サマンサ・ミルズのラビットテストは2022年に発表され、ヒューゴー、ネビュラ、ローカスの三冠に加えて、スタージョン記念賞も受賞した短編小説です。作者はこの作品が一作目。
妊娠中絶を巡る女性の権利のアメリカ国内の現状について、怒りを告発するような内容で大きな話題を呼びました。
まずタイトルのラビットテストが世界最初の妊娠検査法で、ウサギの血管に女性の尿を注入しその結果で妊娠の有無がわかるというもので、こうした妊娠検査、妊娠中絶に関するトリビアが場面の間に挿話されています。
原文はこちらで読めます。
https://www.uncannymagazine.com/article/rabbit-test/
また邦訳は、創元社から発行されている紙魚の手帖Vol.15に掲載されました。
この作中の挿話で、多くの州が妊娠中絶を禁止していた60年代末のアメリカで妊娠中絶の手助けをしていた地下組織ジェーンについての言及があり興味を覚えたのですが、タイミングよくそれを題材にした「コール・ジェーン -女性たちの秘密の電話」という映画が3/26から公開されていたので観てきました。
舞台は1968年シカゴ、主人公は弁護士の妻で一児の母、黒髪なのに見栄えを良くするため金髪に染めて夫を立てて家庭を守る、60年代アメリカの標準的といえる保守的な女性です。
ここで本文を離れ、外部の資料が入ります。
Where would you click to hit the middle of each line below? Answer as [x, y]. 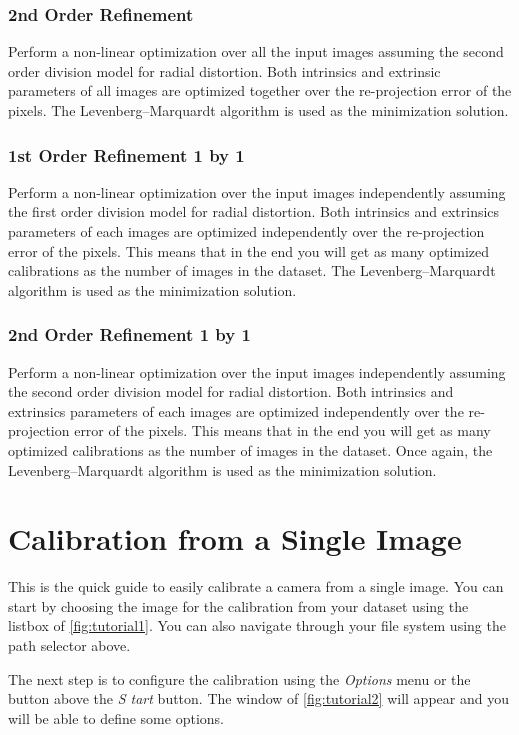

妊娠中だった彼女は妊娠が原因で心臓の病気が悪化します。主治医の診断は中絶すること、そのまま出産したら50%の確率で命を落とすと告げられます。当然中絶手術を依頼するのですが、当時のシカゴは妊娠中絶を州法で禁止していたため、ことごとく中絶を却下されます。
困り果てた彼女が行き着いたのが、スラム街の柱にあった「中絶の相談はジェーンへ電話を」という張り紙。
ここで彼女は非合法な妊娠中絶手術を受け一命をとりとめます。この地下組織「ジェーン」の元締めを演じてるのがシガニー・ウィーバーで鋼鉄の意思の女を好演していました。
ジェーンの組織にはシガニー・ウィーバー以下様々なメンバーが集まっています。組織がブラックパンサー党に協調しないことに不満を漏らす黒人女性グウェン、ただ金のためだけに中絶手術をおこなう闇医者ディーン(マッシュルームカット) 中でも目を引くのがシスター姿の老女です。カトリックなわけですから妊娠中絶には絶対反対の立場のはずで、いったいどういう経緯で組織に参加したのか劇中では語られることがなく想像が膨らみます。
物語はシガニー・ウィーバーとその仲間たちが裁判所から勝訴を勝ち取った場面で終わります。
これはたぶん現実で1973年に初めて妊娠中絶禁止の法律をひっくり返したロー対ウェイド判決を表しているのですが、現実でシガニー・ウィーバーの役目を果たした女性ノーマ・マコービーは当時26歳でした。つまり脚色なのですが、これは御年74のシガニー・ウィーバーが演じて正解だった思いました。また現実のジェーンの創始者ヘザー・ブースもまた当時大学生でした。
この映画のアメリカでの公開年は2022年、日本では馴染みのないテーマであることもあり劇場公開は難しかったのだと思いますけど、配給にこぎつけてくれたプレシディオに感謝です。